I know that this may be a lot to think about. We’ve created a FAQ to answer some of your questions. You can find it on our website in the COVID-19/Distance Learning section. You’re always welcome to speak with me or one of our program directors if you have more questions or concerns. We’re here for you.

On a different note, as the school year draws to a close, we’ve scheduled times when you can come in and return any school materials and pick up your child’s belongings from school. We’re following social distancing rules, so you need to sign up for a time on the sign up sheet that you received from your child’s teacher earlier in the week. You will receive more detailed information in our Monday morning email, This Week @ Mustard Seed. We also continue to make plans for end-of-year celebrations. We’ll send you more information about that soon.

I want to leave you with something that’s bringing me a great deal of joy. As you know, seventh graders Caroline, Josh, and Roma have been leading a service project to provide meals to guests of the Hoboken Shelter. You’ve given over $6,500, including a $3000 matching gift from an anonymous donor. That’s over 650 individually packaged meals! I’m stunned and overwhelmed by your show of love. Mikie Squared, a restaurant owned by MSS parents Mike Fasciano and Cindy Samaris, will provide the meals.

Thank you for being changemakers, people who make a difference in our community. I’m so proud of our school community for coming together in this way.

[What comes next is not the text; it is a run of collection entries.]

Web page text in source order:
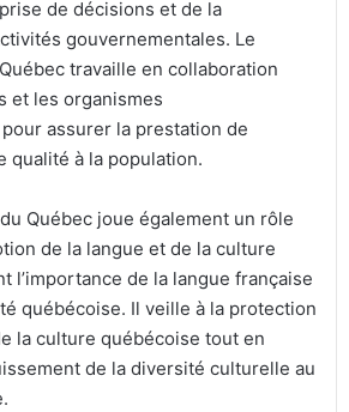
de décisions et de la
gouvernementales. Le
travaille en collaboration
et les organismes
assurer la prestation de
qualité à la population.
Québec joue également un rôle
de la langue et de la culture
l’importance de la langue française
québécoise. Il veille à la protection
la culture québécoise tout en
de la diversité culturelle au
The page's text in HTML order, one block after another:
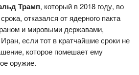
Трамп, который в 2018 году, во
отказался от ядерного пакта
и мировыми державами,
если тот в кратчайшие сроки не
которое помешает ему
оружие.
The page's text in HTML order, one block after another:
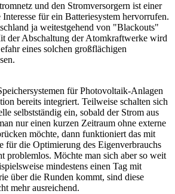
und den Stromversorgern ist einer
für ein Batteriesystem hervorrufen.
ja weitestgehend von "Blackouts"
der Abschaltung der Atomkraftwerke wird
eines solchen großflächigen
für Photovoltaik-Anlagen
bereits integriert. Teilweise schalten sich
selbstständig ein, sobald der Strom aus
nur einen kurzen Zeitraum ohne externe
möchte, dann funktioniert das mit
für die Optimierung des Eigenverbrauchs
problemlos. Möchte man sich aber so weit
mindestens einen Tag mit
über die Runden kommt, sind diese
mehr ausreichend.
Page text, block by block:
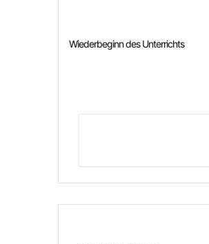
Wiederbeginn des Unterrichts
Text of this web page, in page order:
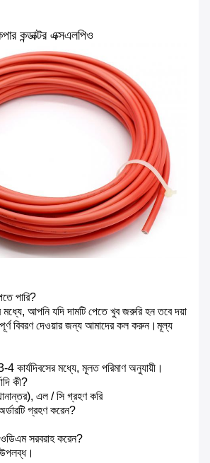
কন্ডাক্টর এক্সএলপিও
পারি?
মধ্যে, আপনি যদি দামটি পেতে খুব জরুরি হন তবে দয়া
বিবরণ দেওয়ার জন্য আমাদের কল করুন।মূল্য
4 কার্যদিবসের মধ্যে, মূলত পরিমাণ অনুযায়ী।
কী?
এল / সি গ্রহণ করি
গ্রহণ করেন?
সরবরাহ করেন?
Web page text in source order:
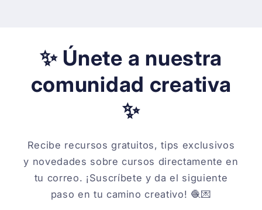
✨ Únete a nuestra
comunidad creativa
✨
Recibe recursos gratuitos, tips exclusivos
y novedades sobre cursos directamente en
tu correo. ¡Suscríbete y da el siguiente
paso en tu camino creativo! 🧶💌
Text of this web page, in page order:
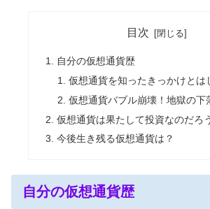
目次
自分の仮想通貨歴
仮想通貨を知ったきっかけとは
仮想通貨バブル崩壊！地獄の下
仮想通貨は果たして投資なのだろ
今後生き残る仮想通貨は？
自分の仮想通貨歴
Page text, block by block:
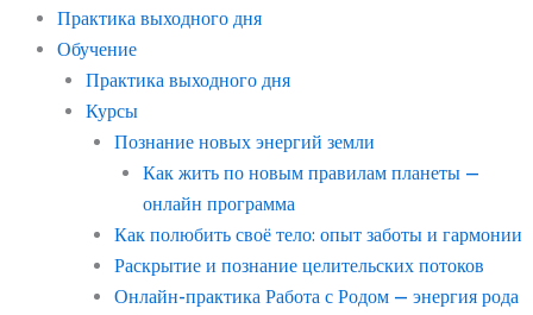
Практика выходного дня
Обучение
Практика выходного дня
Курсы
Познание новых энергий земли
Как жить по новым правилам планеты —
онлайн программа
Как полюбить своё тело: опыт заботы и гармонии
Раскрытие и познание целительских потоков
Онлайн-практика Работа с Родом — энергия рода
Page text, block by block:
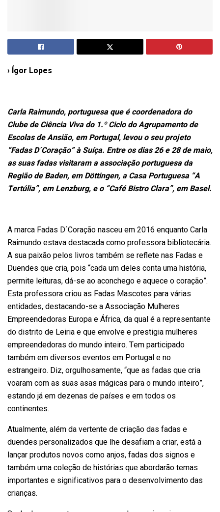
› Ígor Lopes
Carla Raimundo, portuguesa que é coordenadora do
Clube de Ciência Viva do 1.º Ciclo do Agrupamento de
Escolas de Ansião, em Portugal, levou o seu projeto
“Fadas D´Coração” à Suíça. Entre os dias 26 e 28 de maio,
as suas fadas visitaram a associação portuguesa da
Região de Baden, em Döttingen, a Casa Portuguesa “A
Tertúlia”, em Lenzburg, e o “Café Bistro Clara”, em Basel.
A marca Fadas D´Coração nasceu em 2016 enquanto Carla
Raimundo estava destacada como professora bibliotecária.
A sua paixão pelos livros também se reflete nas Fadas e
Duendes que cria, pois “cada um deles conta uma história,
permite leituras, dá-se ao aconchego e aquece o coração”.
Esta professora criou as Fadas Mascotes para várias
entidades, destacando-se a Associação Mulheres
Empreendedoras Europa e África, da qual é a representante
do distrito de Leiria e que envolve e prestigia mulheres
empreendedoras do mundo inteiro. Tem participado
também em diversos eventos em Portugal e no
estrangeiro. Diz, orgulhosamente, “que as fadas que cria
voaram com as suas asas mágicas para o mundo inteiro”,
estando já em dezenas de países e em todos os
continentes.
Atualmente, além da vertente de criação das fadas e
duendes personalizados que lhe desafiam a criar, está a
lançar produtos novos como anjos, fadas dos signos e
também uma coleção de histórias que abordarão temas
importantes e significativos para o desenvolvimento das
crianças.
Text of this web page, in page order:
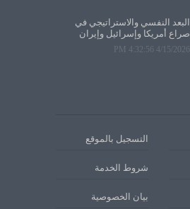
البعد النفسي والاستراتيجي في
صراع أمريكا وإسرائيل وإيران
4/15/2026 4:32:56 PM
التسجيل بالموقع
شروط الخدمة
بيان الخصوصية
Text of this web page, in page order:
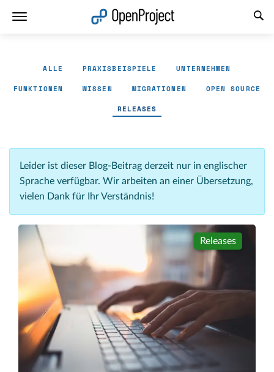
ALLE PRAXISBEISPIELE UNTERNEHMEN
FUNKTIONEN WISSEN MIGRATIONEN OPEN SOURCE
RELEASES
Leider ist dieser Blog-Beitrag derzeit nur in englischer
Sprache verfügbar. Wir arbeiten an einer Übersetzung,
vielen Dank für Ihr Verständnis!
Releases
Link in neuem Tab öffnen
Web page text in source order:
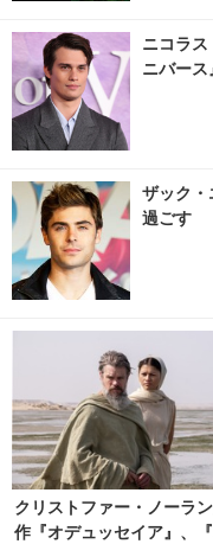
ニコラ
ニバース
ザック・
過ごす
クリストファー・ノーラ
作『オデュッセイア』、
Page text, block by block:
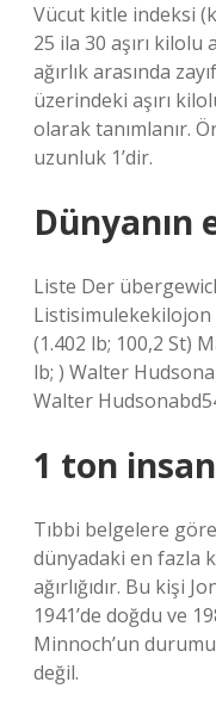
Vücut kitle indeksi
25 ila 30 aşırı kilolu
ağırlık arasında
üzerindeki aşırı
olarak tanımlanır.
uzunluk 1’dir.
Dünyanın
Liste Der
(1.402 lb; 100,2 St)
lb; ) Walter
Walter
1 ton
Tıbbi belgelere
dünyadaki en fazla
ağırlığıdır. Bu kişi
1941’de doğdu ve
Minnoch’un
değil.

Stay strong, Mustard Seed. That’s all for this week!

Thomas Postema

Head of School

Mr. Postema was the Head of School from Fall 2011 to Spring 2021, when he retired.

An educator for over 35 years, Mr. Postema taught math and was a school administrator at international schools in Japan and South Korea, as well as schools in the USA (New Jersey and Alaska). He taught at Mustard Seed from 1989-1991 when Mr. Cuervo and Mr. Johnson were MSS students!

As Head of School, Mr. Postema successfully led the school through the NJAIS accreditation process and the Together for Tomorrow endowment campaign, which raised over $3M to benefit MSS students. Mr. Postema loves to tell the Mustard Seed story and continues to be passionate about the mission even in his retirement.